No pictures go in the copy. Restate, word for word, each line from the one containing "Состоялась встреча депутатов" through the last line below.

**Items from a dataset:**
>>

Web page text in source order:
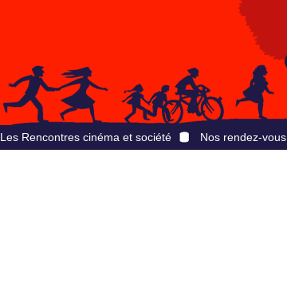
Les Rencontres cinéma et société Nos rendez-vous
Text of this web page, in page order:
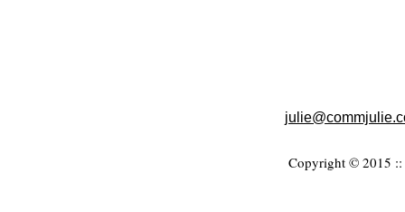
Copyright © 2015 ::
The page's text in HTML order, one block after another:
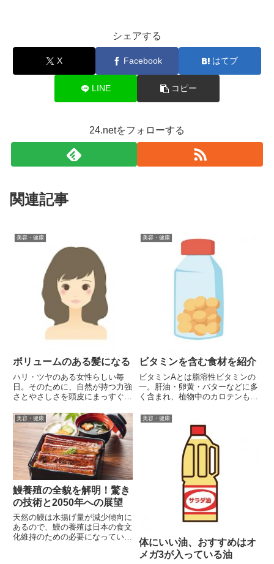
シェアする
X Facebook はてブ
LINE コピー
24.netをフォローする
関連記事
美容・健康
ボリュームのある髪になる
ハリ・ツヤのある女性らしい毎
日。そのために、自然が持つ力強
さとやさしさを頭皮にまっすぐ届
を受けて輝き、自身となり、笑顔
があふれるはずです。おすすめシ
ャンプー『アロマシャンプー ヴ
ェルデ』ヤシ油由来のやさしい洗
浄...
美容・健康
ビタミンを含む食材を紹介
ビタミンAとは脂溶性ビタミンの
一。肝油・卵黄・バターなどに多
く含まれ、植物中のカロテンも体
ノール）・A2がある。欠乏する
と発育不良・夜盲症や角膜・皮膚
の乾燥などを起こす。「ビタミン
Ａ」を多く含む食品食品名 １
美容・健康
鰻養殖の全貌を解明！驚き
の技術と2050年への展望
天然の鰻は水揚げ量が減少傾向に
あるので、鰻の養殖は日本の食文
化維持のための必要になっていま
美容・健康
体にいい油、おすすめはオ
メガ3が入っている油
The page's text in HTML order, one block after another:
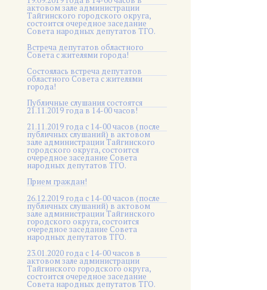
актовом зале администрации
Тайгинского городского округа,
состоится очередное заседание
Совета народных депутатов ТГО.
Встреча депутатов областного
Совета с жителями города!
Состоялась встреча депутатов
областного Совета с жителями
города!
Публичные слушания состоятся
21.11.2019 года в 14-00 часов!
21.11.2019 года с 14-00 часов (после
публичных слушаний) в актовом
зале администрации Тайгинского
городского округа, состоится
очередное заседание Совета
народных депутатов ТГО.
Прием граждан!
26.12.2019 года с 14-00 часов (после
публичных слушаний) в актовом
зале администрации Тайгинского
городского округа, состоится
очередное заседание Совета
народных депутатов ТГО.
23.01.2020 года с 14-00 часов в
актовом зале администрации
Тайгинского городского округа,
состоится очередное заседание
Совета народных депутатов ТГО.
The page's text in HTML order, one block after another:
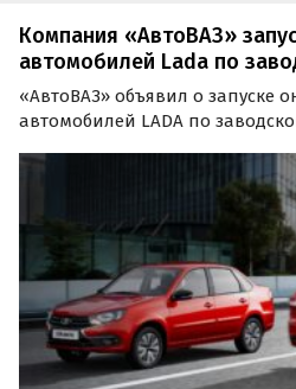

<<

**Answer box:**
Состоялась встреча депутатов
областного Совета с жителями
города!
Публичные слушания состоятся
21.11.2019 года в 14-00 часов!
21.11.2019 года с 14-00 часов (после
публичных слушаний) в актовом
зале администрации Тайгинского
городского округа, состоится
очередное заседание Совета
народных депутатов ТГО.
Прием граждан!
26.12.2019 года с 14-00 часов (после
публичных слушаний) в актовом
зале администрации Тайгинского
городского округа, состоится
очередное заседание Совета
народных депутатов ТГО.
23.01.2020 года с 14-00 часов в
актовом зале администрации
Тайгинского городского округа,
состоится очередное заседание
Совета народных депутатов ТГО.
The page's text in HTML order, one block after another:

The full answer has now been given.